I have released a small test program which will show a vulnerability in PrevX (Home and Pro). The test is a simple EXE which you can run if PrevX is installed.

I have been in contact with the developers for a few days now, however they don't seem to be interested in my findings. After receiving an automated support email 2 days later I finally got in contact with someone there. They did thank me for my feedback (basically ending the discussion) even before I had divulged the details of it. Hopefully once PrevX end-users begin to understand that there is issues with the software, the developers will be more willing to fix the issues at hand.

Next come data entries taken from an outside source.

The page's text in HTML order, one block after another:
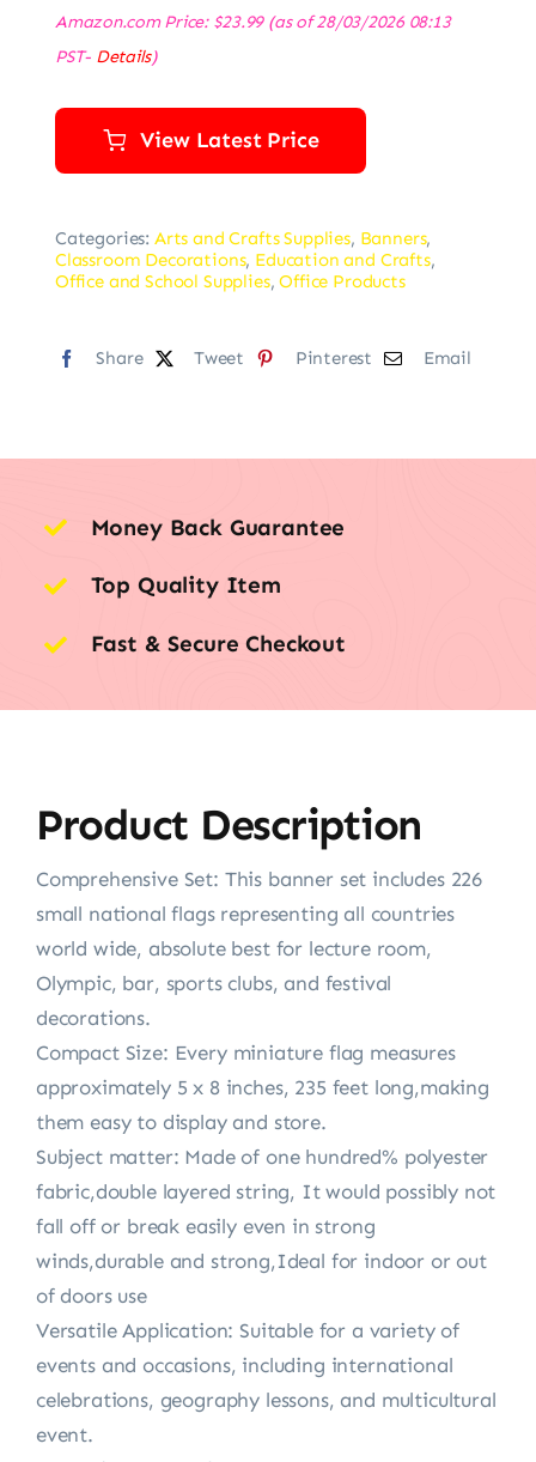
Amazon.com Price: $23.99(as of 28/03/2026 08:13
PST- Details)
View Latest Price
Categories: Arts and Crafts Supplies, Banners,
Classroom Decorations, Education and Crafts,
Office and School Supplies,Office Products
Share Tweet Pinterest Email
Money Back Guarantee
Top Quality Item
Fast & Secure Checkout
Product Description
Comprehensive Set: This banner set includes 226
small national flags representing all countries
world wide, absolute best for lecture room,
Olympic, bar, sports clubs, and festival
decorations.
Compact Size: Every miniature flag measures
approximately 5 x 8 inches, 235 feet long,making
them easy to display and store.
Subject matter: Made of one hundred% polyester
fabric,double layered string, It would possibly not
fall off or break easily even in strong
winds,durable and strong,Ideal for indoor or out
of doors use
Versatile Application: Suitable for a variety of
events and occasions, including international
celebrations, geography lessons, and multicultural
event.

I have no problem with the developers of PrevX and I admire the software from a technological standpoint. Hopefully this will be a benefit to the PrevX users somewhere down the line.

 

doesn't matter, it seems now that prevx is vulnerable for this kind of "exploit" ...

 

I know the developers sometimes respond to genuine problems by just fixing the issue, and there's an early beta coming up very soon, so hopefully that's the only reason for their lack of response. Thanks, Jason!

 

Let's hope this is the case here.

 

Hi guys

I wanted to explain this situation from the perspective of Prevx Technical Support. It is not my intention to be confrontational as this kind of feedback you are giving is invaluable to us.

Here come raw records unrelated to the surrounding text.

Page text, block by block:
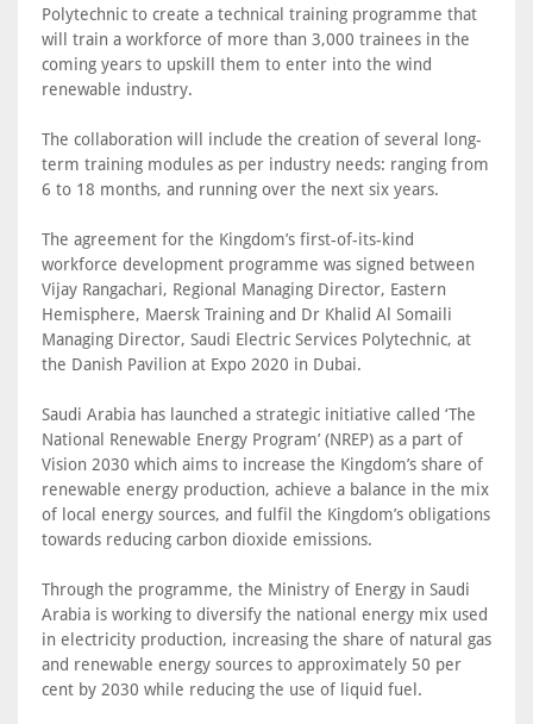
Polytechnic to create a technical training programme that
will train a workforce of more than 3,000 trainees in the
coming years to upskill them to enter into the wind
renewable industry.
The collaboration will include the creation of several long-
term training modules as per industry needs: ranging from
6 to 18 months, and running over the next six years.
The agreement for the Kingdom’s first-of-its-kind
workforce development programme was signed between
Vijay Rangachari, Regional Managing Director, Eastern
Hemisphere, Maersk Training and Dr Khalid Al Somaili
Managing Director, Saudi Electric Services Polytechnic, at
the Danish Pavilion at Expo 2020 in Dubai.
Saudi Arabia has launched a strategic initiative called ‘The
National Renewable Energy Program’ (NREP) as a part of
Vision 2030 which aims to increase the Kingdom’s share of
renewable energy production, achieve a balance in the mix
of local energy sources, and fulfil the Kingdom’s obligations
towards reducing carbon dioxide emissions.
Through the programme, the Ministry of Energy in Saudi
Arabia is working to diversify the national energy mix used
in electricity production, increasing the share of natural gas
and renewable energy sources to approximately 50 per
cent by 2030 while reducing the use of liquid fuel.
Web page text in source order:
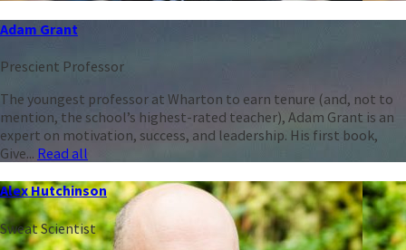
Adam Grant
Prescient Professor
The youngest professor at Wharton to earn tenure (and, not to
mention, the school’s highest-rated teacher), Adam Grant is an
expert on motivation, success, and leadership. His first book,
Give... Read all
Alex Hutchinson
Sweat Scientist

Jason sent in 3 one liner emails to us, the first one mentioning a 'problem'. One of my support engineers replied with a detailed standard email asking for more information. The reply from Jason came back saying he thought our driver was 'poorly coded'. At this point it was escalated to me and I replied asking why he thought it was poorly coded and what the issue was and to see if I could help. The reply came back that Jason had found 'vulnerabilities'.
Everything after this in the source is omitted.